You see most, if not all, shampoos contain some form of foaming agent, which allows the product to produce suds and typically feels like it’s doing a better job cleaning. Most drugstore shampoos opt to use the more powerful sulfates which produce more suds but actually strip your hair of its natural oils and can be harsh on your scalp in high concentrations. Whereas a lot of salon-grade shampoos choose to use the less powerful sulfate, or even sulfate-free foaming agents which do not produce as much suds but still clean just as effectively.

As for the amount of product you should use, I think we all fall into the boat where we think more is always better. That may be true in a lot of cases, but when it comes to our hair products it’s simply not. It’s the whole “Quality over Quantity”, once I started using the appropriate amount of hair product in the shower I quickly realized my over-priced salon products weren’t as overpriced as I thought. Expensive yes, but instead of using them like my cheap products where I could use a handful without thinking twice, I started using just enough, and I noticed I was getting the same clean plus my hair health sky-rocketed once I left the cheap stuff behind.

Drugstore Products

The shampoos and conditioners we find at the drugstore are appealing for obvious reasons.
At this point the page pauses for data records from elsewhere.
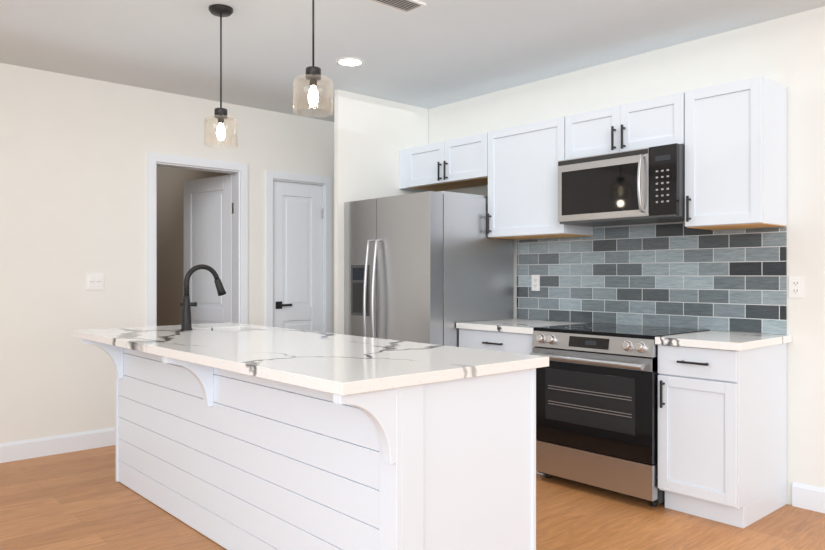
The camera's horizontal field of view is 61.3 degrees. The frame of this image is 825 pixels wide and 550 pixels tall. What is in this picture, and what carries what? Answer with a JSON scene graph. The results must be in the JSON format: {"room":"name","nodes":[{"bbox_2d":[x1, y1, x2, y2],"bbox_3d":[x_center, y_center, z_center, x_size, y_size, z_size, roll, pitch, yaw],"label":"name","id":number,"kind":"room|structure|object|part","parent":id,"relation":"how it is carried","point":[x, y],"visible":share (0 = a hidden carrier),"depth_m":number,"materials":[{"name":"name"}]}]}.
{"room":"kitchen","nodes":[
{"label":"kitchen","id":0,"kind":"room"},
{"bbox_2d":[0,63,331,442],"bbox_3d":[-3.141,-0.081,4.233,6.990,2.614,0.120,0,0,-42],"label":"wall","id":1,"kind":"structure","parent":0,"point":[74,150],"depth_m":4.92,"materials":[{"name":"paint"}]},
{"bbox_2d":[0,427,115,462],"bbox_3d":[-3.841,1.164,3.519,4.995,0.125,0.014,0,0,-42],"label":"baseboard","id":2,"kind":"structure","parent":1,"relation":"attached to","point":[52,445],"depth_m":4.76,"materials":[{"name":"white wood"}]},
{"bbox_2d":[332,90,427,334],"bbox_3d":[-0.230,-0.081,5.529,0.920,2.614,0.045,0,0,-42],"label":"wall","id":3,"kind":"structure","parent":0,"point":[369,133],"depth_m":5.39,"materials":[{"name":"paint"}]},
{"bbox_2d":[0,445,824,549],"bbox_3d":[-0.015,1.276,0.737,7.240,0.100,14.940,0,0,-42],"label":"floor","id":4,"kind":"structure","parent":0,"point":[81,500],"depth_m":3.48,"materials":[{"name":"brown wood"}]},
{"bbox_2d":[81,338,535,549],"bbox_3d":[-0.726,0.791,3.346,0.928,0.870,2.580,0,0,-42],"label":"kitchen island","id":5,"kind":"object","parent":4,"relation":"on","point":[234,436],"depth_m":2.62,"materials":[{"name":"white wood"}]},
{"bbox_2d":[73,322,548,397],"bbox_3d":[-0.712,0.337,3.359,0.990,0.038,2.630,0,0,-42],"label":"island countertop","id":6,"kind":"structure","parent":5,"relation":"on","point":[344,366],"depth_m":2.75,"materials":[{"name":"white stone"}]},
{"bbox_2d":[180,264,225,330],"bbox_3d":[-1.214,0.127,4.065,0.278,0.379,0.083,0,0,-42],"label":"faucet","id":7,"kind":"object","parent":6,"relation":"on","point":[186,304],"visible":1,"depth_m":3.99,"materials":[{"name":"black metal"}]},
{"bbox_2d":[344,191,512,346],"bbox_3d":[0.083,0.334,5.135,0.918,1.785,0.942,0,0,-42],"label":"refrigerator","id":8,"kind":"object","parent":4,"relation":"on","point":[430,267],"visible":0.62,"depth_m":4.79,"materials":[{"name":"silver metal"}]},
{"bbox_2d":[456,319,581,474],"bbox_3d":[0.744,0.773,4.648,0.652,0.906,0.651,0,0,-42],"label":"base cabinet","id":9,"kind":"object","parent":4,"relation":"on","point":[511,335],"visible":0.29,"depth_m":4.48,"materials":[{"name":"white wood"}]},
{"bbox_2d":[529,323,709,506],"bbox_3d":[1.194,0.771,4.081,0.704,0.911,0.789,0,0,-42],"label":"range","id":10,"kind":"object","parent":4,"relation":"on","point":[596,405],"visible":0.81,"depth_m":3.84,"materials":[{"name":"silver metal"}]},
{"bbox_2d":[655,330,791,527],"bbox_3d":[1.633,0.773,3.651,0.652,0.906,0.433,0,0,-42],"label":"base cabinet","id":11,"kind":"object","parent":4,"relation":"on","point":[722,426],"visible":1,"depth_m":3.48,"materials":[{"name":"white wood"}]},
{"bbox_2d":[0,0,824,121],"bbox_3d":[-0.015,-1.438,0.737,7.240,0.100,14.940,0,0,-42],"label":"ceiling","id":12,"kind":"structure","parent":0,"point":[433,54],"depth_m":4.12,"materials":[{"name":"paint"}]},
{"bbox_2d":[204,4,237,148],"bbox_3d":[-0.998,-1.030,3.626,0.172,0.714,0.172,0,0,-42],"label":"pendant light","id":13,"kind":"object","parent":12,"relation":"hanging from","point":[220,11],"visible":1,"depth_m":3.61,"materials":[{"name":"black"}]},
{"bbox_2d":[293,0,332,116],"bbox_3d":[-0.425,-1.042,2.985,0.172,0.692,0.172,0,0,-42],"label":"pendant light","id":14,"kind":"object","parent":12,"relation":"hanging from","point":[313,74],"visible":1,"depth_m":2.97,"materials":[{"name":"black"}]},
{"bbox_2d":[335,57,364,66],"bbox_3d":[-0.406,-1.384,4.531,0.196,0.006,0.196,0,0,-42],"label":"recessed light","id":15,"kind":"object","parent":12,"relation":"in","point":[349,62],"visible":1,"depth_m":4.53,"materials":[{"name":"white"}]},
{"bbox_2d":[367,0,425,13],"bbox_3d":[-0.084,-1.381,3.518,0.280,0.012,0.150,0,0,-42],"label":"ceiling vent","id":16,"kind":"object","parent":12,"relation":"in","point":[406,6],"visible":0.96,"depth_m":3.55,"materials":[{"name":"white metal"}]},
{"bbox_2d":[428,6,824,504],"bbox_3d":[3.246,-0.081,2.428,0.124,2.614,13.120,0,0,-42],"label":"wall","id":17,"kind":"structure","parent":0,"point":[789,51],"depth_m":3.73,"materials":[{"name":"paint"}]},
{"bbox_2d":[399,132,487,191],"bbox_3d":[0.316,-0.848,5.345,0.362,0.317,0.951,0,0,-42],"label":"upper cabinet","id":18,"kind":"object","parent":17,"relation":"attached to","point":[458,163],"depth_m":5.23,"materials":[{"name":"white wood"}]},
{"bbox_3d":[0.044,-0.850,5.679,0.322,0.313,0.091,0,0,-42],"label":"cabinet filler panel","id":19,"kind":"part","parent":18,"relation":"part of","materials":[{"name":"white wood"}]},
{"bbox_2d":[487,117,593,239],"bbox_3d":[0.852,-0.633,4.745,0.362,0.747,0.651,0,0,-42],"label":"upper cabinet","id":20,"kind":"object","parent":17,"relation":"attached to","point":[523,160],"visible":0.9,"depth_m":4.64,"materials":[{"name":"white wood"}]},
{"bbox_2d":[565,92,684,159],"bbox_3d":[1.333,-0.861,4.206,0.362,0.292,0.786,0,0,-42],"label":"upper cabinet","id":21,"kind":"object","parent":17,"relation":"attached to","point":[653,122],"visible":0.69,"depth_m":4.07,"materials":[{"name":"white wood"}]},
{"bbox_2d":[558,143,684,226],"bbox_3d":[1.298,-0.516,4.175,0.455,0.394,0.784,0,0,-42],"label":"microwave","id":22,"kind":"object","parent":21,"relation":"attached to","point":[639,186],"visible":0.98,"depth_m":4.02,"materials":[{"name":"silver metal"}]},
{"bbox_2d":[517,222,786,334],"bbox_3d":[1.385,0.057,4.416,0.010,0.740,1.851,0,0,-42],"label":"tile backsplash","id":23,"kind":"structure","parent":17,"relation":"attached to","point":[677,275],"depth_m":4.25,"materials":[{"name":"grey tile"}]},
{"bbox_2d":[532,275,539,290],"bbox_3d":[0.878,0.056,4.969,0.008,0.114,0.070,0,0,-42],"label":"outlet","id":24,"kind":"object","parent":23,"relation":"attached to","point":[535,282],"visible":1,"depth_m":4.96,"materials":[{"name":"white plastic"}]},
{"bbox_2d":[685,76,786,229],"bbox_3d":[1.733,-0.633,3.757,0.362,0.747,0.408,0,0,-42],"label":"upper cabinet","id":25,"kind":"object","parent":17,"relation":"attached to","point":[735,154],"visible":1,"depth_m":3.65,"materials":[{"name":"white wood"}]},
{"bbox_2d":[789,276,802,297],"bbox_3d":[2.034,0.064,3.692,0.008,0.114,0.070,0,0,-42],"label":"outlet","id":26,"kind":"object","parent":17,"relation":"attached to","point":[795,286],"visible":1,"depth_m":3.69,"materials":[{"name":"white plastic"}]},
{"bbox_2d":[792,482,824,512],"bbox_3d":[4.754,1.164,0.640,0.014,0.125,8.205,0,0,-42],"label":"baseboard","id":27,"kind":"structure","parent":17,"relation":"attached to","point":[808,497],"depth_m":3.64,"materials":[{"name":"white wood"}]},
{"bbox_3d":[0.846,-0.081,-0.317,7.120,2.614,12.220,0,0,-42],"label":"wall","id":28,"kind":"structure","parent":0,"visible":0},
{"bbox_2d":[86,274,103,289],"bbox_3d":[-2.252,0.049,4.940,0.116,0.114,0.009,0,0,-42],"label":"switch plate","id":29,"kind":"object","parent":28,"relation":"attached to","point":[94,281],"visible":1,"depth_m":4.94,"materials":[{"name":"white plastic"}]},
{"bbox_2d":[184,174,231,323],"bbox_3d":[-1.762,0.191,6.004,0.685,2.055,0.135,0,0,38],"label":"bedroom door","id":30,"kind":"structure","parent":28,"relation":"in","point":[208,221],"depth_m":5.97,"materials":[{"name":"white wood"}]},
{"bbox_2d":[273,180,321,331],"bbox_3d":[-1.017,0.206,6.107,0.511,2.025,0.135,0,0,-42],"label":"closet door","id":31,"kind":"structure","parent":28,"relation":"in","point":[297,256],"depth_m":6.10,"materials":[{"name":"white wood"}]}
]}
They’re affordable, convenient, and we love all of their different scents (I mean, who can resist vanilla & shea butter?). But how can hair-rejuvenating, grapefruit-scented surems be so affordable? Yes, drugstore shampoos often do contain the same high-grade ingredients found in salon products, yet they contain much smaller amounts, seemingly just enough to have them on the ingredients list. They typically contain chemicals such as sulfates, which can strip your hair of its natural oils, essentially drying it out, but gives a feeling and appearance of clean hair. They’re also known for including additives to their products that tend to make your hair feel super soft but only by leaving behind a film. Basically, your hair feels soft because it is coated, not hydrated. Some examples of these additives are silicones, polymers, mineral oil and petrolatum, and formulations of glycerin that do not help with hydration.
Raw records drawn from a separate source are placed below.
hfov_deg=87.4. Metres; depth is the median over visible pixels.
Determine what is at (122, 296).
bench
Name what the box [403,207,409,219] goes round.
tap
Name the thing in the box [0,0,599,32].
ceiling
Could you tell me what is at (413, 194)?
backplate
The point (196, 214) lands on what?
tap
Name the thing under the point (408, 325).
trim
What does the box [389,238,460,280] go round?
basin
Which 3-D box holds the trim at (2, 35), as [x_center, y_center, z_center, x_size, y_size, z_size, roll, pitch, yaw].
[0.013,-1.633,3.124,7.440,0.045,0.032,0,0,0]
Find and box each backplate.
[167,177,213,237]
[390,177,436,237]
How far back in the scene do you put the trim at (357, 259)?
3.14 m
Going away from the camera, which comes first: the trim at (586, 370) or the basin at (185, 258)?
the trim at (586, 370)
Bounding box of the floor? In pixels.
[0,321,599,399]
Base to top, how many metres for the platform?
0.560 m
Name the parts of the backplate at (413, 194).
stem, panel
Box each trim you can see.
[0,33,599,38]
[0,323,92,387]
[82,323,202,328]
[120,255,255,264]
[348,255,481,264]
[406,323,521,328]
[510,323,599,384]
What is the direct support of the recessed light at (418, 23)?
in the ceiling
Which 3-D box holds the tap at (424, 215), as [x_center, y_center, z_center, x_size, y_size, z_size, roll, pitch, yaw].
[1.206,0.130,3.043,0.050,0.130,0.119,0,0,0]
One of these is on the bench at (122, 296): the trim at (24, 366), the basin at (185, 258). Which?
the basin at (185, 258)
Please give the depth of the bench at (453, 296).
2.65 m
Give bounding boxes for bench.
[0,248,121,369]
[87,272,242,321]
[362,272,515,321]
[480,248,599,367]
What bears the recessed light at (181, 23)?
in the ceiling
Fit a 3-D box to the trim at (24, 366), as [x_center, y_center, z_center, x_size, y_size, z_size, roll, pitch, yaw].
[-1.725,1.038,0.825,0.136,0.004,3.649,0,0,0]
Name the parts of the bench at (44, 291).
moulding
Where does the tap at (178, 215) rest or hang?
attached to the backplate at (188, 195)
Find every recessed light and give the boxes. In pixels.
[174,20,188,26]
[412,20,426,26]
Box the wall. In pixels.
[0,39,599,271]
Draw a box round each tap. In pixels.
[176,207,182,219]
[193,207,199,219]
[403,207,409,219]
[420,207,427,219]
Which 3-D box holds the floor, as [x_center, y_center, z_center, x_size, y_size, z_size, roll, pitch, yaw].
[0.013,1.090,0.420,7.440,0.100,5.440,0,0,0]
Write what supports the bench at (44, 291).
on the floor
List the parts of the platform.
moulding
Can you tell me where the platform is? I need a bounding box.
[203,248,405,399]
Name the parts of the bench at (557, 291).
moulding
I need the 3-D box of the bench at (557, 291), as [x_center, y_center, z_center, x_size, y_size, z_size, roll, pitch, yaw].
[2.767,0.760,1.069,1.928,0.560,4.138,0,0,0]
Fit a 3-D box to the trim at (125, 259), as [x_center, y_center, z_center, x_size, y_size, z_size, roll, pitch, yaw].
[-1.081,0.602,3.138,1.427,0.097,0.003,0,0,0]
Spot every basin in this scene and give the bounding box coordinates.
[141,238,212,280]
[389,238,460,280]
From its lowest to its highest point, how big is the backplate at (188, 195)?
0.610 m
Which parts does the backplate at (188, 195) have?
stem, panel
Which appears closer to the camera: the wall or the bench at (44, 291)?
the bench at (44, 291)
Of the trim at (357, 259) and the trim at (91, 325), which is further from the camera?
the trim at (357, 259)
Here is a list of popular drugstore brands on my personal “Do Not Buy List”. I add them when I find consistent reviews that indicate harsh chemicals, if I personally have found a lot of their products do more harm than good, or if there are lawsuits against them for causing hair/scalp damage.

  • Pantene
  • Aussie
  • Herbal Essences
  • TRESemmé
  • Garnier
  • Head & Shoulders
  • Suave
  • L’Oreal
  • John Frieda
  • Monat (a multi-level-marketing brand that found its way on this list)

Salon Grade Products

The reason salon shampoos tend to be on the pricier side is because they contain high-grade ingredients, little to no fillers, less-harsh foaming agents, and use additives that are actually beneficial. The additives they use are often vitamins, natural oils & minerals, extracts, fatty acids, and proteins that truly nourish your hair. Because these premium products are more concentrated with just the good stuff, you don’t need to use as much to get real and lasting results.
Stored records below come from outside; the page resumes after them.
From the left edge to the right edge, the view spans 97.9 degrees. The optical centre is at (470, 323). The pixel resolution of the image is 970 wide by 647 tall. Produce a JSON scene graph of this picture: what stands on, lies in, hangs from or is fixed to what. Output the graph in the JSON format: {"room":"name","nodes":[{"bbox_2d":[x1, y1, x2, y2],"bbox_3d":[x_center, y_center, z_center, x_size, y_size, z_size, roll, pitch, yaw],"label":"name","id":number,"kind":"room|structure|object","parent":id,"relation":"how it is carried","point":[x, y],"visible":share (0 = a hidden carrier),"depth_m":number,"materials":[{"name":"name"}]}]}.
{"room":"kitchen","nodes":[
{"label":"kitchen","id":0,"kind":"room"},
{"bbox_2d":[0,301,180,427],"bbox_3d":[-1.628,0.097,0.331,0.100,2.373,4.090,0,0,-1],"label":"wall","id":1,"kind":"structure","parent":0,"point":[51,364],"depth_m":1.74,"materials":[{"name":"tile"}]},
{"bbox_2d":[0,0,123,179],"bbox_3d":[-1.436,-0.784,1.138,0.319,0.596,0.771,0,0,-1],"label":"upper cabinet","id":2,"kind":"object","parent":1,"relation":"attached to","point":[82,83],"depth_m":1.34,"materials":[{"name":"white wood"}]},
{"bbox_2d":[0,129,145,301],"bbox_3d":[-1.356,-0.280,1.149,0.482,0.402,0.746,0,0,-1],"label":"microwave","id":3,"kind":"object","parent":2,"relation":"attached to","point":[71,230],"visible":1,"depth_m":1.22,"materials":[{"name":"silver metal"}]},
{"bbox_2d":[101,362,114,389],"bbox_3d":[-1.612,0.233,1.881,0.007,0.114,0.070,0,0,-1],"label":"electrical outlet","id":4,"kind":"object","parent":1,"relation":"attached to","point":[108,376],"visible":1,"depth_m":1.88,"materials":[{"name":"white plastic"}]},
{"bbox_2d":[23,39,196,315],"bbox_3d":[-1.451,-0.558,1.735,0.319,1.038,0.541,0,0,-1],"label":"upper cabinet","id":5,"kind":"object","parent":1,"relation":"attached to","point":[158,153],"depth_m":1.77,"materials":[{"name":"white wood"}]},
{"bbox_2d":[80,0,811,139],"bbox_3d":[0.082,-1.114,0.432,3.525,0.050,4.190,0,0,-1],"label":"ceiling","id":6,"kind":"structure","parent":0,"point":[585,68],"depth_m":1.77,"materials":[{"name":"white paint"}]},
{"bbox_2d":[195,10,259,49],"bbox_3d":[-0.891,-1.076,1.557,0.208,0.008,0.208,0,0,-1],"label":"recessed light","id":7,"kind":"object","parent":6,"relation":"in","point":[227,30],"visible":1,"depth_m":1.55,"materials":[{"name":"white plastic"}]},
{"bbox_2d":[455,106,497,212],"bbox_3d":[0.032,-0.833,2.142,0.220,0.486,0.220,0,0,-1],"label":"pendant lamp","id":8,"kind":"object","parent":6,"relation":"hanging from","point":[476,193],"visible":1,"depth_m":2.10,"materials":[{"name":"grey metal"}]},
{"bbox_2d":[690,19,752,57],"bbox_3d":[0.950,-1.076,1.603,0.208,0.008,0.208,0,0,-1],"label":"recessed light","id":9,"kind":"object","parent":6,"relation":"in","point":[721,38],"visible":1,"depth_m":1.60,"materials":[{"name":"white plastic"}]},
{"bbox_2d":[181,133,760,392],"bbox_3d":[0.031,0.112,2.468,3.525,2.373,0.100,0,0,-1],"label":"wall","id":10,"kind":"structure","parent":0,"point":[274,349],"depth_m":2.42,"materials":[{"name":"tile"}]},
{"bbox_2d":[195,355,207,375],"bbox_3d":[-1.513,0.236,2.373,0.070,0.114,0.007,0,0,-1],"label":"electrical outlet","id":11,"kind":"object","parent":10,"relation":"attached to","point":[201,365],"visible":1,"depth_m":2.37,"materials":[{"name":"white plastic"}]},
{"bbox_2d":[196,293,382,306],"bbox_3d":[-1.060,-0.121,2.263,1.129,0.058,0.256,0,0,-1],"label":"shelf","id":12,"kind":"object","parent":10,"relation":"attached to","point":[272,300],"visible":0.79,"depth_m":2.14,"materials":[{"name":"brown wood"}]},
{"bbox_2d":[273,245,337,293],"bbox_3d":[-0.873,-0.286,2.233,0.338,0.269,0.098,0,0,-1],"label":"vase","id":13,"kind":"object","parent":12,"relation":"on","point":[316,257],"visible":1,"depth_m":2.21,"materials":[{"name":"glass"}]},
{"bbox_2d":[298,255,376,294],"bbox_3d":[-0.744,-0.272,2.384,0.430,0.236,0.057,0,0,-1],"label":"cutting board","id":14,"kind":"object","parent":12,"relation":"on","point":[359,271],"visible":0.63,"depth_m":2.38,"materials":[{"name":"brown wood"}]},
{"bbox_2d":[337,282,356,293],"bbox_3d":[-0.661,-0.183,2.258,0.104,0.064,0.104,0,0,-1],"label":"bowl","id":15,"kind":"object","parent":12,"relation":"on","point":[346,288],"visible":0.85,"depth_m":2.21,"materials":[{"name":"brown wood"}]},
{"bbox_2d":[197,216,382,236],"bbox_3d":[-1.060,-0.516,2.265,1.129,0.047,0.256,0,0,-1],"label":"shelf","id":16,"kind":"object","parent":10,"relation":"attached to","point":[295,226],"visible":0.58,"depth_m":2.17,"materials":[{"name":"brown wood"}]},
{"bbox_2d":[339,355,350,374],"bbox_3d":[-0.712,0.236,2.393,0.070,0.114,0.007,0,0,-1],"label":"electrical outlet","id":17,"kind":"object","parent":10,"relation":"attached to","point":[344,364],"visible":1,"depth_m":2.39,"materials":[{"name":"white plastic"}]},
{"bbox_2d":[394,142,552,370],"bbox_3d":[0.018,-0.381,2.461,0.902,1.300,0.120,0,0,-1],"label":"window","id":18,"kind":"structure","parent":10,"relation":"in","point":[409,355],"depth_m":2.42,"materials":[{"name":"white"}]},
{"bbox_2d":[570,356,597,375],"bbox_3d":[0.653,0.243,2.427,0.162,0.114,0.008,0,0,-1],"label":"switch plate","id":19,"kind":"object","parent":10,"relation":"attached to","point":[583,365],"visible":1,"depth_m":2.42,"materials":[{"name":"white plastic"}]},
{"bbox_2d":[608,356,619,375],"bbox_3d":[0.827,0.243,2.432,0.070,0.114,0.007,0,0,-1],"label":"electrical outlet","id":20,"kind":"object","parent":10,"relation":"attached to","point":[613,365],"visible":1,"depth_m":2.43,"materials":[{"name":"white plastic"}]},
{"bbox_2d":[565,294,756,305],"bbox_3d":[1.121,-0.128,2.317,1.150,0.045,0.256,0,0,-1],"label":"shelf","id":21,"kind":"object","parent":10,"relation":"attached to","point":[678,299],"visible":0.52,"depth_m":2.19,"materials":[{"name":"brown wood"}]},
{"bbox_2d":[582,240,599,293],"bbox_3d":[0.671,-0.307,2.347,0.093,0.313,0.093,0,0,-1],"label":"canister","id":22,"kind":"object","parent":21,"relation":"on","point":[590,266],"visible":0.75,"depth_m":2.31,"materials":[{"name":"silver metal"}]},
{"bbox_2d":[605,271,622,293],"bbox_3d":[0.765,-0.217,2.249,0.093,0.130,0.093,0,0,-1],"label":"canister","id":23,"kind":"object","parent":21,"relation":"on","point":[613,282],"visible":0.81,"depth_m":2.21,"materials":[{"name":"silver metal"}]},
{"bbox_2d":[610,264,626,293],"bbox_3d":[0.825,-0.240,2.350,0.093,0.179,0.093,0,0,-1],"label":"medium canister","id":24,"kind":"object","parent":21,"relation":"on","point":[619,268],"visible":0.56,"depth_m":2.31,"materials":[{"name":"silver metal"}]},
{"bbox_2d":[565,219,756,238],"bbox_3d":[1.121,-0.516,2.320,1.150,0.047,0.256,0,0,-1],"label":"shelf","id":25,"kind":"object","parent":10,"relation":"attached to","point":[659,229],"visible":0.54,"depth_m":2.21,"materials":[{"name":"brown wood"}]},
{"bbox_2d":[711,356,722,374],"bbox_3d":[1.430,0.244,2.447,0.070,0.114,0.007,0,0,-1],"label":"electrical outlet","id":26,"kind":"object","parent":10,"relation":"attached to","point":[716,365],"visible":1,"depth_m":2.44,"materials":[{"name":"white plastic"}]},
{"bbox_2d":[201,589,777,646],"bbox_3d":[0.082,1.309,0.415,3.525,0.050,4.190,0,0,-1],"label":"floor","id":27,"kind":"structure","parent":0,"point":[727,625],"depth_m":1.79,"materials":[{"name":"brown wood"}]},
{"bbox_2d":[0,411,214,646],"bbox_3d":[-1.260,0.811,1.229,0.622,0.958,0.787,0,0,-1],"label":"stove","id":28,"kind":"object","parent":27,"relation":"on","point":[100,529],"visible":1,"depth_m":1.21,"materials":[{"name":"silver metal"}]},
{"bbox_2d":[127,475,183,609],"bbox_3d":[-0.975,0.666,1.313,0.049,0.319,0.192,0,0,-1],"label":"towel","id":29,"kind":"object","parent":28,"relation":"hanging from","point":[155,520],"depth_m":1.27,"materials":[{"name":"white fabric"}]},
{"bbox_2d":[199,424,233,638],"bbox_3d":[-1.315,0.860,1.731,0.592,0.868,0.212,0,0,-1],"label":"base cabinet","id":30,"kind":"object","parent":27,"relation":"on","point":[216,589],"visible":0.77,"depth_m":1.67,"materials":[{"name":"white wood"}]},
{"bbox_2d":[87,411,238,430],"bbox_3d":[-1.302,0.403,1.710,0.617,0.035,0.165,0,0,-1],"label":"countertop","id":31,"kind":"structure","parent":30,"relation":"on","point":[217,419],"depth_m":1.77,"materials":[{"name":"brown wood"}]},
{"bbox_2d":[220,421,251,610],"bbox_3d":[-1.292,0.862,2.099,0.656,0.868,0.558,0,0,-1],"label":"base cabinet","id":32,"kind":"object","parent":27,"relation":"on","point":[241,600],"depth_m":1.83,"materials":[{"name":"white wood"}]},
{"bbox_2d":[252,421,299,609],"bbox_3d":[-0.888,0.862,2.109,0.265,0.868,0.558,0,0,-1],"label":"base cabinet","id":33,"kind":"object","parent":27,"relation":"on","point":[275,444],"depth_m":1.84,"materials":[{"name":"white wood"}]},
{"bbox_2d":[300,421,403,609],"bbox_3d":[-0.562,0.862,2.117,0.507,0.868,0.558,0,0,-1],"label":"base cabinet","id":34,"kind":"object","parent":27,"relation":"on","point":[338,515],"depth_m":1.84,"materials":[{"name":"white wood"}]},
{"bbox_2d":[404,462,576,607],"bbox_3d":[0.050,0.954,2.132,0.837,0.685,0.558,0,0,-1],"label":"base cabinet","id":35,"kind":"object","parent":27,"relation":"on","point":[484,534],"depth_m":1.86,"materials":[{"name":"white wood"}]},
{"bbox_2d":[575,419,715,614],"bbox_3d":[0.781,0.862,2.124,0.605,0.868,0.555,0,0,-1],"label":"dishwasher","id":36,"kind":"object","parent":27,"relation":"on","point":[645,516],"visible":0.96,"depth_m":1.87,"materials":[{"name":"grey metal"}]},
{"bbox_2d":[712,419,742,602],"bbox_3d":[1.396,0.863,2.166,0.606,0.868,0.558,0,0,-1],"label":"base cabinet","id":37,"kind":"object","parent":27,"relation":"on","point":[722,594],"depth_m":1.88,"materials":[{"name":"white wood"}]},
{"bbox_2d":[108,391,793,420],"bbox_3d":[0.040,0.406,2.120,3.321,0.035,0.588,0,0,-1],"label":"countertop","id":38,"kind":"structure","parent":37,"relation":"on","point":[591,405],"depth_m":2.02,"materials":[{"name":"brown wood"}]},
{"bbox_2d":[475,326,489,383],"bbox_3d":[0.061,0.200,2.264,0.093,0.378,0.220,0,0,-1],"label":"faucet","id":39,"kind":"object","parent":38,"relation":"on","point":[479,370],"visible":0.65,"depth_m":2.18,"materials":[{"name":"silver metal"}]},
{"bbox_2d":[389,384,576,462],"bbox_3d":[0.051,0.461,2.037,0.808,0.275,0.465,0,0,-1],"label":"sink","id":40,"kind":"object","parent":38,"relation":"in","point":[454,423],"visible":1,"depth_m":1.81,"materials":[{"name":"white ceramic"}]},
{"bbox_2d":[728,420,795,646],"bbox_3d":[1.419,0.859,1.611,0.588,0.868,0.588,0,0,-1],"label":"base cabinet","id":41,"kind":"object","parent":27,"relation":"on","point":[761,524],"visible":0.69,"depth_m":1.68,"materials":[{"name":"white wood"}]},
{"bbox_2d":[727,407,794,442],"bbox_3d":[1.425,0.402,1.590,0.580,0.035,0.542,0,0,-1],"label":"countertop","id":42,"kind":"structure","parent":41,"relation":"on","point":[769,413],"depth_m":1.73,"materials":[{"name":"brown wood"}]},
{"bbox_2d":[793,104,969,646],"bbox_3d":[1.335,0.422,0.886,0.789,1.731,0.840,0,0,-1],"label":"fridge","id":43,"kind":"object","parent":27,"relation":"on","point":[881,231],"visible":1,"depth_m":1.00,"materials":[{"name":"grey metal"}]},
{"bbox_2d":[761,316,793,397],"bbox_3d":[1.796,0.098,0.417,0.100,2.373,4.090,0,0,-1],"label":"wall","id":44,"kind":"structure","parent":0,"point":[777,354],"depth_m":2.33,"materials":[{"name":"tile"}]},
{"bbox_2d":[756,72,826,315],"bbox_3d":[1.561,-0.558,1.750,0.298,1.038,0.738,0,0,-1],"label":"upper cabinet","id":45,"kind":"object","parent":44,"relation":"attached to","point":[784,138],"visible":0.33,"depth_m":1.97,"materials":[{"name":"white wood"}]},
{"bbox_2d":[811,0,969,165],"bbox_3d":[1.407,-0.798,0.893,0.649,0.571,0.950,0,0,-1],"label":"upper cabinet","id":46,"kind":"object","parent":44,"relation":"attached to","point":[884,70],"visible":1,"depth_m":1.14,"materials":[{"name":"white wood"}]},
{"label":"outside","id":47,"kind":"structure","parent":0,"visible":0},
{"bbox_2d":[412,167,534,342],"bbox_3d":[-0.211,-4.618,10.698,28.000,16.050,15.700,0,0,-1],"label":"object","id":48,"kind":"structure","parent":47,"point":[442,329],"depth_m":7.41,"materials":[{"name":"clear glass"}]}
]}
Here is my quick list of salon brands I support the most. Either from glowing reviews or personal use.

  • Kevin Murphy
  • Joico
  • Malibu C
  • Matrix
  • Olaplex
  • Kerastase
  • Amika

Final Conclusion:

So if you can’t already tell, I am a big believer in salon-grade products now. Knowing what I do now, I think it would be hard for me to go back to using common non-salon brands for my everyday needs. It was truly eye-opening reading all the negative experiences people have had using products I myself owned and used. I’m not an expert on chemicals and don’t pretend to be, but simply reading what each chemical is and why products are using it was enough for me to understand most of the drugstore products are merely giving you instant results by faking them, and in direct results they are damaging your hair and scalp health. I use my salon products and they last me just as long as the big bottles I used to buy, the only difference is that my hair doesn’t look healthy, it is healthy.

I strongly advise everyone to look into each product before you buy it, don’t just settle for their generic claims and read the labels. Drugstore and salon-grade alike, do your research.